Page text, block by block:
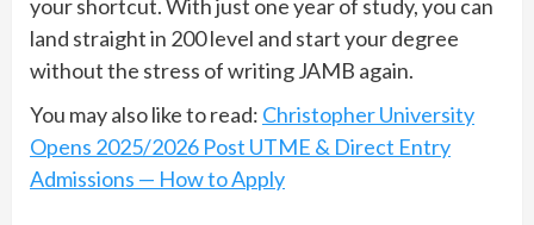
your shortcut. With just one year of study, you can
land straight in 200 level and start your degree
without the stress of writing JAMB again.
You may also like to read: Christopher University
Opens 2025/2026 Post UTME & Direct Entry
Admissions — How to Apply
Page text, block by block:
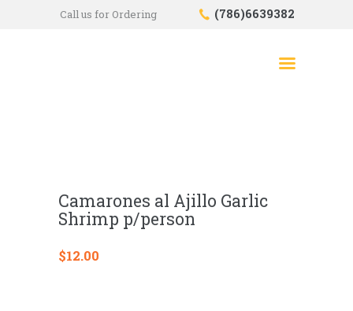
Call us for Ordering (786)6639382
Camarones al Ajillo Garlic
Shrimp p/person
$12.00
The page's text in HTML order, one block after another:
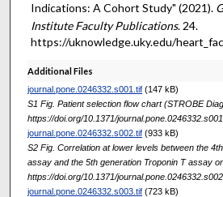
Indications: A Cohort Study" (2021).
Institute Faculty Publications. 24.
https://uknowledge.uky.edu/
Additional Files
journal.pone.0246332.s001.tif(147 kB)
S1 Fig. Patient selection flow chart (STROBE
https://doi.org/10.1371/journal.pone.0246332.s001
journal.pone.0246332.s002.tif(933 kB)
S2 Fig. Correlation at lower levels between the
assay and the 5th generation Troponin T assay
https://doi.org/10.1371/journal.pone.0246332.s002
journal.pone.0246332.s003.tif(723 kB)
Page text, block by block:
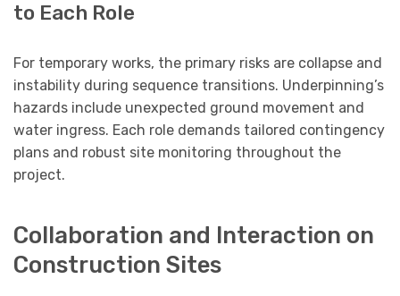
to Each Role
For temporary works, the primary risks are collapse and
instability during sequence transitions. Underpinning’s
hazards include unexpected ground movement and
water ingress. Each role demands tailored contingency
plans and robust site monitoring throughout the
project.
Collaboration and Interaction on
Construction Sites
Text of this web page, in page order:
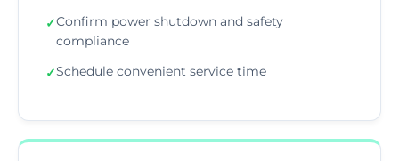
✓Confirm power shutdown and safety
compliance
✓Schedule convenient service time
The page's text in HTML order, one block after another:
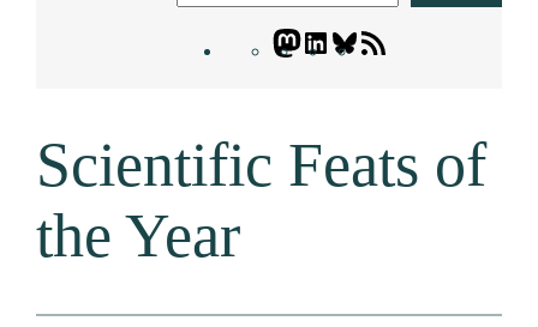
Mastodon
LinkedIn
Bluesky
feed
Scientific Feats of
the Year
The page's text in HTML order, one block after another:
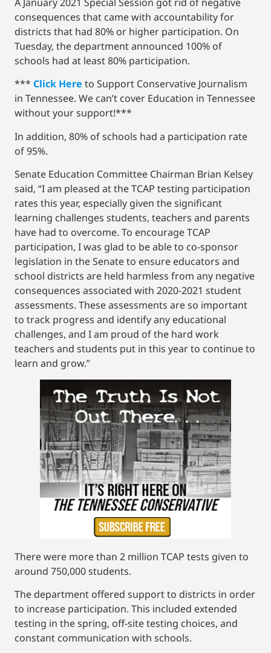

### [About this exercise]
Every entry above is to be printed again exactly, pictures omitted.

### [Exercise response]
Page text, block by block:
your shortcut. With just one year of study, you can
land straight in 200 level and start your degree
without the stress of writing JAMB again.
You may also like to read: Christopher University
Opens 2025/2026 Post UTME & Direct Entry
Admissions — How to Apply
Page text, block by block:
Call us for Ordering (786)6639382
Camarones al Ajillo Garlic
Shrimp p/person
$12.00
The page's text in HTML order, one block after another:
Indications: A Cohort Study" (2021).
Institute Faculty Publications. 24.
https://uknowledge.uky.edu/
Additional Files
journal.pone.0246332.s001.tif(147 kB)
S1 Fig. Patient selection flow chart (STROBE
https://doi.org/10.1371/journal.pone.0246332.s001
journal.pone.0246332.s002.tif(933 kB)
S2 Fig. Correlation at lower levels between the
assay and the 5th generation Troponin T assay
https://doi.org/10.1371/journal.pone.0246332.s002
journal.pone.0246332.s003.tif(723 kB)
Page text, block by block:
to Each Role
For temporary works, the primary risks are collapse and
instability during sequence transitions. Underpinning’s
hazards include unexpected ground movement and
water ingress. Each role demands tailored contingency
plans and robust site monitoring throughout the
project.
Collaboration and Interaction on
Construction Sites
Text of this web page, in page order:
✓Confirm power shutdown and safety
compliance
✓Schedule convenient service time
The page's text in HTML order, one block after another:
Mastodon
LinkedIn
Bluesky
feed
Scientific Feats of
the Year
The page's text in HTML order, one block after another:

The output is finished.